Segment Open
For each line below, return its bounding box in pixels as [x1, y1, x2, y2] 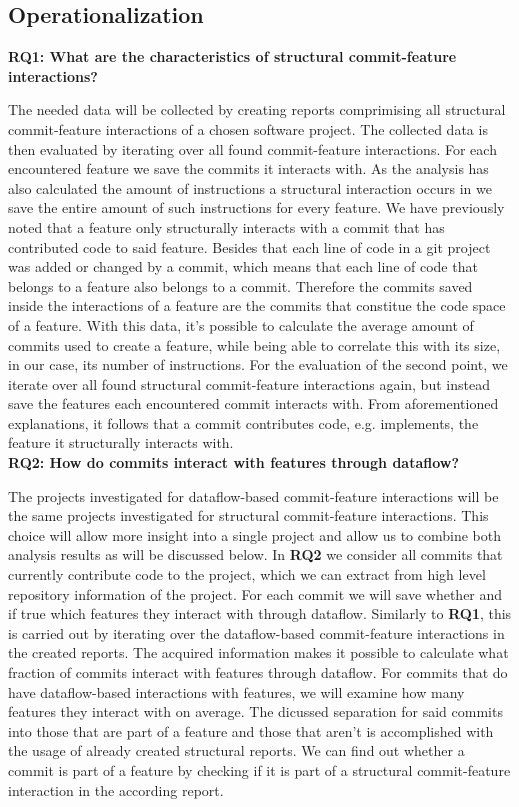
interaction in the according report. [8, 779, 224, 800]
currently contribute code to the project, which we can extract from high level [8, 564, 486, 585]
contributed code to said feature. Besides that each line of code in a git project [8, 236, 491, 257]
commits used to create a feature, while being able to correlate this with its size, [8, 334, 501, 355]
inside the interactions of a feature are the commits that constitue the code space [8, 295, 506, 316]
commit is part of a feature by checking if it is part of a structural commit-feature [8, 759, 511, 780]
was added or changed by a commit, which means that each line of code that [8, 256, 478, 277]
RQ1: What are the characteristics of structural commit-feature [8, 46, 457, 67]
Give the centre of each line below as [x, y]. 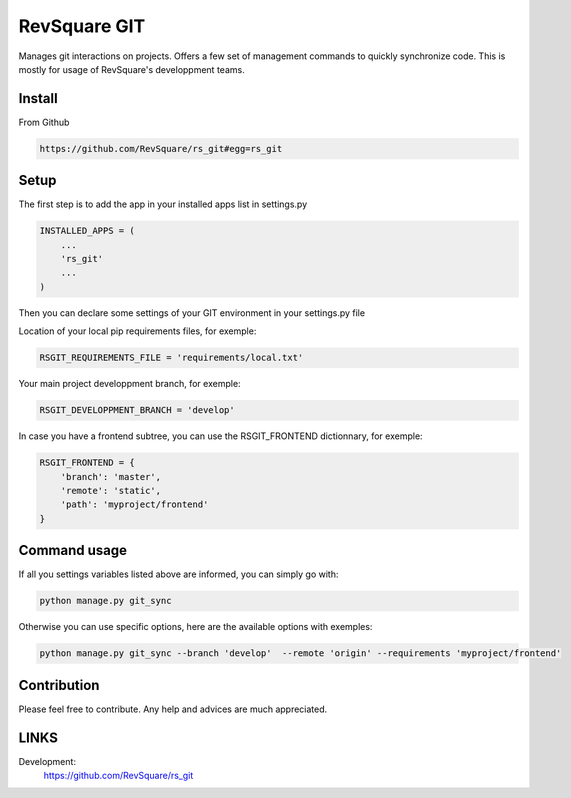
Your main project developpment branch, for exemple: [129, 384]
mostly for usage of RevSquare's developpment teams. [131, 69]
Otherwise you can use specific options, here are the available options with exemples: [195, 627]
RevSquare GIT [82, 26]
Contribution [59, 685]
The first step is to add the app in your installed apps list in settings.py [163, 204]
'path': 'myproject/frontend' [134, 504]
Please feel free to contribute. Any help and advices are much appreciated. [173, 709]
Segment Closed
#### WORK ITEM:
Your task is to find every line above containing the word "that" and copy it.

#### SOLUTION FOR THIS EXERCISE:
contributed code to said feature. Besides that each line of code in a git project [8, 236, 491, 257]
inside the interactions of a feature are the commits that constitue the code space [8, 295, 506, 316]
was added or changed by a commit, which means that each line of code that [8, 256, 478, 277]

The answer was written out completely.